First of all, you have whatever language you ended up with or whatever way you use for the application to express its parallelism. Right now we are working with the model of extensions to Open MP directives and MPI. But there has to be a loop between the application guy and the tool set that says, well, he’s put in his directives into Open MP, and the compiler runs it and the compiler looks at it and there’s a set of decisions it can make and a set of decisions it can’t make because it doesn’t have enough information. There has to be the feedback loop back to the code developer that says if you could tell me these three things I could do a better job. And then let the application developer look at that and see if he can provide more hints and tips into the compiler to do some of that. Then you go through the performance analysis loop, you grab performance data and then there’s another set of things that the compilers and the tools can tell you about your execution and feed you back data. And at that point you can come back in and optimize. So I actually think that there has got to be a tight relationship – there’s got to be a way to do a tight marriage between the application developer and the toolset that you build so there’s a communication that can go on. I do think a lot of that can be automated but there has to be a lot of interaction initially to do that. I do think you could take the burden down. A guideline I’ve been giving my programming environment team is this: If through the automated systems they can build, if they could get 80% of the performance on 20% of the effort on the application developer side, we’re good. That’s the 80/20 I want to look at. And we think we can get there. But indeed there is a learning curve for all of us to go through as we start to work with these accelerators.

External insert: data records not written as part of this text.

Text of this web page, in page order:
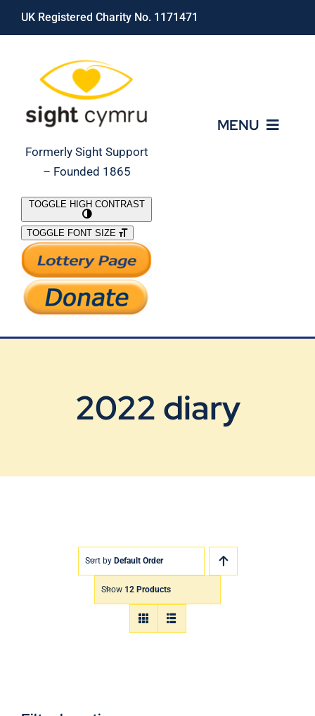
Skip
UK Registered Charity No. 1171471
Formerly Sight Support
– Founded 1865
MENU
What We Do
Support Our Work
TOGGLE HIGH CONTRAST
TOGGLE FONT SIZE
2022 diary
Sort by Default Order
Show 12 Products
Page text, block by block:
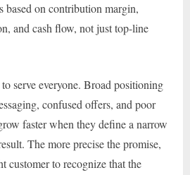
based on contribution margin,
and cash flow, not just top-line
serve everyone. Broad positioning
confused offers, and poor
faster when they define a narrow
The more precise the promise,
customer to recognize that the
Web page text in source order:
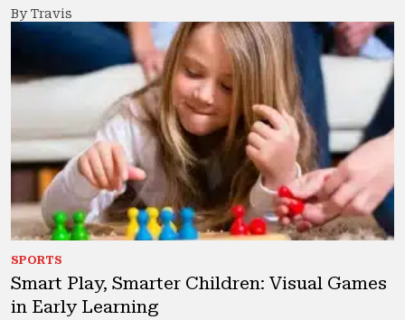
By Travis
SPORTS
Smart Play, Smarter Children: Visual Games
in Early Learning
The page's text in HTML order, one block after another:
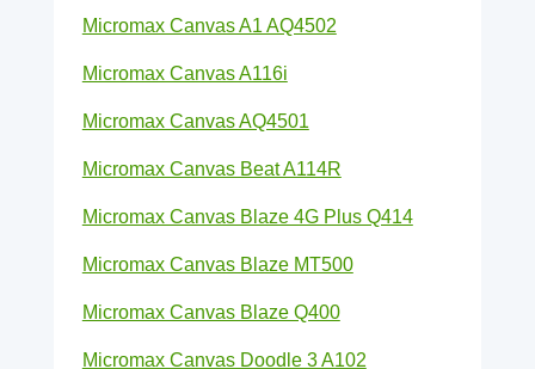
Micromax Canvas A1 AQ4502
Micromax Canvas A116i
Micromax Canvas AQ4501
Micromax Canvas Beat A114R
Micromax Canvas Blaze 4G Plus Q414
Micromax Canvas Blaze MT500
Micromax Canvas Blaze Q400
Micromax Canvas Doodle 3 A102
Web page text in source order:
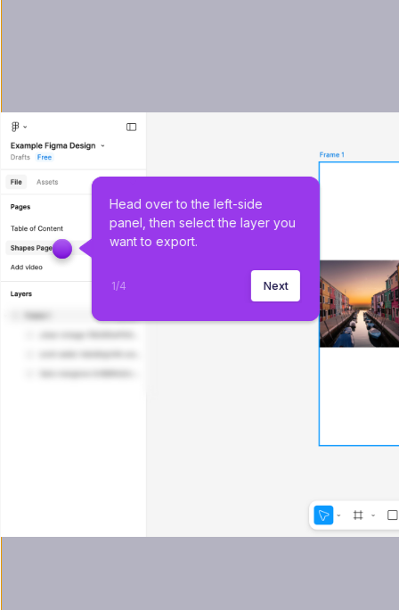
Head over to the left-side
panel, then select the layer you
want to export.
1/4 Next
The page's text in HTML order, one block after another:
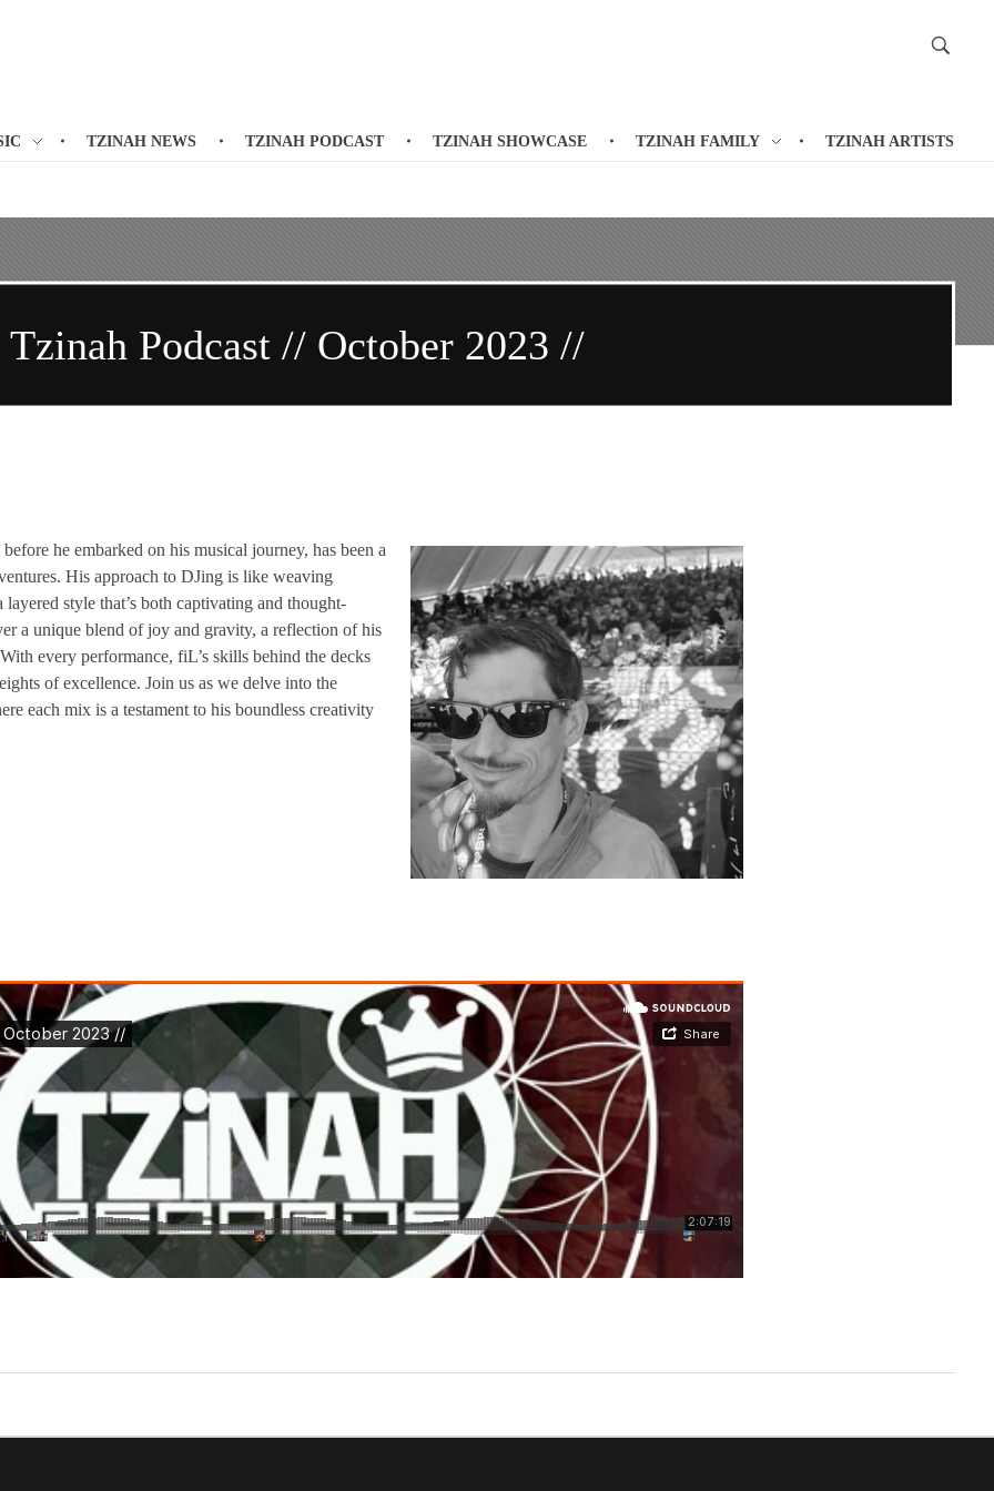
TZINAH NEWS TZINAH PODCAST TZINAH SHOWCASE TZINAH FAMILY TZINAH ARTISTS
Podcast // October 2023 //
he embarked on his musical journey, has been a
His approach to DJing is like weaving
style that’s both captivating and thought-
a unique blend of joy and gravity, a reflection of his
every performance, fiL’s skills behind the decks
of excellence. Join us as we delve into the
each mix is a testament to his boundless creativity

TER: So what words of advice do you have for the new guys coming in to HPC?
WILLIAMS: You know, I like to think of it more in line with what advice do they have for me? The folks coming out of school today are quite different than the traditional users of supercomputers. I’ll give you a side story here. We had some folks come in this summer to help us do an evaluation of the productivity of some of our tools. We wanted to do some experiments and we were describing the environment that we wanted them to run in, and when we suggested they run Fortran codes, they looked at us with total and complete blank stares. So, we changed it and let them work in C++ and they were fine. The times are certainly changing.

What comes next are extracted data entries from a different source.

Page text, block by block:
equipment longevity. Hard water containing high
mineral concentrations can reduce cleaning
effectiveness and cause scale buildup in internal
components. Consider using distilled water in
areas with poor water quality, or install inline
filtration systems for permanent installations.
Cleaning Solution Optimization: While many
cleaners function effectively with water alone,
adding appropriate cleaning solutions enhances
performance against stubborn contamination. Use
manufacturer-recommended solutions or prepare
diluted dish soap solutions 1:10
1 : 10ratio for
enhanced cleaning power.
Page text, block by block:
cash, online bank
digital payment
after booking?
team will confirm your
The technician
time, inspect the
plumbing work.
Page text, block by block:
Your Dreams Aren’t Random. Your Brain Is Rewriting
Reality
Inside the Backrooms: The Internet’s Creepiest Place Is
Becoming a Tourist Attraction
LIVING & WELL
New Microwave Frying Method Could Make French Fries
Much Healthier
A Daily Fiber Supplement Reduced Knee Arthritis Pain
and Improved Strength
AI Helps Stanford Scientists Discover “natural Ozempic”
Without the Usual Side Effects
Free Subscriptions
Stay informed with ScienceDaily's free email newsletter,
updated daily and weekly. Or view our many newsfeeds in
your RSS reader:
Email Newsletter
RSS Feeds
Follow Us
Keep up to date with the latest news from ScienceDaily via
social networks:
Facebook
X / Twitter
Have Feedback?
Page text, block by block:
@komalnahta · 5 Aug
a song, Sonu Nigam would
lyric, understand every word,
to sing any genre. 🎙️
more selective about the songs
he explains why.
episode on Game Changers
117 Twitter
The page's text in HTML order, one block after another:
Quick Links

So what advice do I have for them? I think they have to come in with complete openness and flexibility and not get locked into the models that we’ve had in the past. I’m a realist in the sense that a lot of the codes we have today have been running for years and people tweak them and they change them and they adapt them for the current architecture, but for those who are developing applications from scratch, my advice is be flexible, be open, and be creative, because with the kinds of architectures we have today, creativity can be rewarded. Think outside the box.